Exercise details:
Going down the data below, set down exactly the line with "this, but right" and each line after it through the line with "24/7/12 Mike (35, 330)"; no other lines.

Information supplied Block Start

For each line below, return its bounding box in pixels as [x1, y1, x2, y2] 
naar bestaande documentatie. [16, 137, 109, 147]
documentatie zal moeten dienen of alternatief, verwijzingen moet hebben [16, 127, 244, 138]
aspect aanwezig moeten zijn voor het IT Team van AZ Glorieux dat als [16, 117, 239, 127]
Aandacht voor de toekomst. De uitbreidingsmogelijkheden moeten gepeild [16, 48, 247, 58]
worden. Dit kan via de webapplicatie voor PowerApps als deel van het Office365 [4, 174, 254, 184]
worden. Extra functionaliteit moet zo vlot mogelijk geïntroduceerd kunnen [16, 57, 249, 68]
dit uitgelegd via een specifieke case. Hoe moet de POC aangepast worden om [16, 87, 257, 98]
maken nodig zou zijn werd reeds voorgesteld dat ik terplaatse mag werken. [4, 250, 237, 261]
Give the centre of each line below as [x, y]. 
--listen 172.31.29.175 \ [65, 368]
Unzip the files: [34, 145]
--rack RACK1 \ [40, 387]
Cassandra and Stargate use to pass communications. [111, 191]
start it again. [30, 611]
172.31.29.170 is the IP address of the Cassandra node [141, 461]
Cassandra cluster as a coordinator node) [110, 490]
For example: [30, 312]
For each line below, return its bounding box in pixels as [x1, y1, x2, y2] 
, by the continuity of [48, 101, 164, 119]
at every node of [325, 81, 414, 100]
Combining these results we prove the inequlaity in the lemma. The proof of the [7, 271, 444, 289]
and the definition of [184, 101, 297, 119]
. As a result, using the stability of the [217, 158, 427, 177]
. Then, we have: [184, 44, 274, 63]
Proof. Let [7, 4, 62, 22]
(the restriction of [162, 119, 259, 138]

Information supplied Block End
Information supplied Block Start

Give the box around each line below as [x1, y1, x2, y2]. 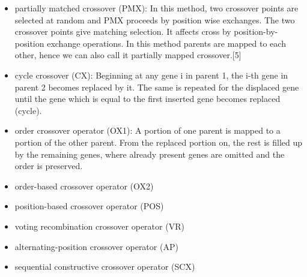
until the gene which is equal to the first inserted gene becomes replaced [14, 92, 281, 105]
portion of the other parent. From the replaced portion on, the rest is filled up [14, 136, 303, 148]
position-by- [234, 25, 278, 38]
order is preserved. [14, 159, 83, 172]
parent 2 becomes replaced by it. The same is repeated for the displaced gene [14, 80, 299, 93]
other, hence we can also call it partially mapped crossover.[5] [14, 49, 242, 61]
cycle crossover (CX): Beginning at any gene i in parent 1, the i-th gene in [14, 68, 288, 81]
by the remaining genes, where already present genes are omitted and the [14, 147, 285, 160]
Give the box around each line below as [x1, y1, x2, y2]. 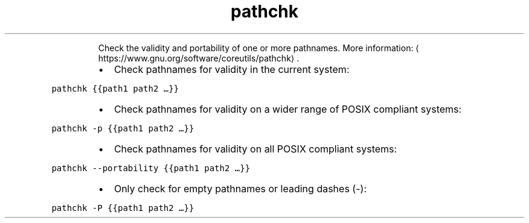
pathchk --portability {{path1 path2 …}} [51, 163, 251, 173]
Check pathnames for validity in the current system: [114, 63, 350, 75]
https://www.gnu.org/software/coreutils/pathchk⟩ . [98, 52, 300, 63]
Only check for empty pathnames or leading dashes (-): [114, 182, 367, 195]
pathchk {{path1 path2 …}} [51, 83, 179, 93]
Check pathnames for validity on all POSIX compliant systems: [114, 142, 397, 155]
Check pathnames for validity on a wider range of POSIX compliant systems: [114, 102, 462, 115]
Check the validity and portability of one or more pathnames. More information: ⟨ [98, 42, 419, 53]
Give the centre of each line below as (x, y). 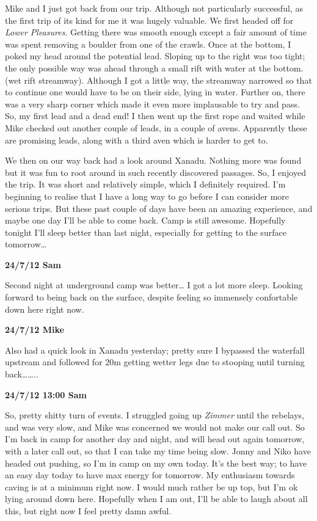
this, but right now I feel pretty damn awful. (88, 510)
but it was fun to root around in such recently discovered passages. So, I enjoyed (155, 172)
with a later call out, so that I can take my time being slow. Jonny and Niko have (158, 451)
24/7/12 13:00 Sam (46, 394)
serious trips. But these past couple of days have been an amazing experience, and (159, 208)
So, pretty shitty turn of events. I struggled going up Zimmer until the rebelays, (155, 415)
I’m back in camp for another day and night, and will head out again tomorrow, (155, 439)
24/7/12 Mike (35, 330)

Information supplied Block End

Reply:
this, but right now I feel pretty damn awful. (88, 510)
but it was fun to root around in such recently discovered passages. So, I enjoyed (155, 172)
with a later call out, so that I can take my time being slow. Jonny and Niko have (158, 451)
24/7/12 13:00 Sam (46, 394)
serious trips. But these past couple of days have been an amazing experience, and (159, 208)
So, pretty shitty turn of events. I struggled going up Zimmer until the rebelays, (155, 415)
I’m back in camp for another day and night, and will head out again tomorrow, (155, 439)
24/7/12 Mike (35, 330)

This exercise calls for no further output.